While this might grow into more (say, a usable library), currently this is a playground for me to learn about Abstract Binding Trees.
I started off from the code in http://semantic-domain.blogspot.de/2015/03/abstract-binding-trees.html.
Scala-specific goodies:
- simplify manipulating ABTs through extractors, so you can write
Lam("x", Var("x"))
instead of the underlyingTermInt(Set(),_Tm(_Lam(TermInt(Set(),__Abs(x,TermInt(Set(x),_Var(x)))))))
. Unfortunately, the latter is still visible through.toString
, and calls for an implemetation of pretty-printing.

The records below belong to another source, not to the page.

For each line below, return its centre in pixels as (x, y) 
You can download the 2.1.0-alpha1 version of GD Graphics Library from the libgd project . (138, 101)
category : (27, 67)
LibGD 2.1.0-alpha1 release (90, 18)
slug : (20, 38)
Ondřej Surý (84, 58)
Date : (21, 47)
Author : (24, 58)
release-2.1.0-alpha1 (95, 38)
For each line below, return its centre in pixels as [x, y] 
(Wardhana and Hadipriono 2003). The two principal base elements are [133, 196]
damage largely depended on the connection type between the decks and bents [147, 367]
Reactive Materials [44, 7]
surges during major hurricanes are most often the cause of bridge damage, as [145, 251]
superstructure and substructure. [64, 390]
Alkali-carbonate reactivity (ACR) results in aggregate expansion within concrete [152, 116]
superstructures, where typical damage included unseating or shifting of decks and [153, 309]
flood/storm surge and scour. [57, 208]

There are many possible TODOs:
- Use better algorithms -- the blog post declares it's using simple ones
- For instance, use parallel substitution to avoid quadratic complexity (done in 1db5ee73a1cec39c6674a04b417b30bd212a0626).

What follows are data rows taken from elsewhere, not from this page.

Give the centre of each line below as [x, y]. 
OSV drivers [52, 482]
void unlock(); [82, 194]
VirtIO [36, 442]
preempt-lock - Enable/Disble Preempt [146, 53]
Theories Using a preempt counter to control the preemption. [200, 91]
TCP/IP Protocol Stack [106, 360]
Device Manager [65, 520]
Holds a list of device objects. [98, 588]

- Avoid concatenating string to build names, that's slow (see https://github.com/Blaisorblade/abt/compare/topic/faster-names).
- Replace the freshness generator with something faster.
- Review those fancier algorithms to ensure they're correct --- ABT mean you need to get binding right only once, but you still have to.
- Try out whether the implementation can use other techniques: Must one use names to implement ABTs, or would it be possible to use, say, deBrujin indexes? ABTs relate to HOAS, and are in fact probably a more awkward approach to achieve the same benefits, but is it possible to implement the ABT interface using HOAS? What's the design space?
Usually, when implementing languages with binding, you have lots of language-specific boilerplate, of size proportional to the size of the language's grammar and to the number of languages. This becomes worse when a project contains multiple languages with binding.
Abstract Binding Trees promise to minimize the language-specific overhead; in particular, one needs only to take the language's syntax, remove binding information, turn the algebraic data types into a pattern functor and implement an instance of Foldable for this functor; the latter step is mechanical enough that it can even be automated (and it is in many languages).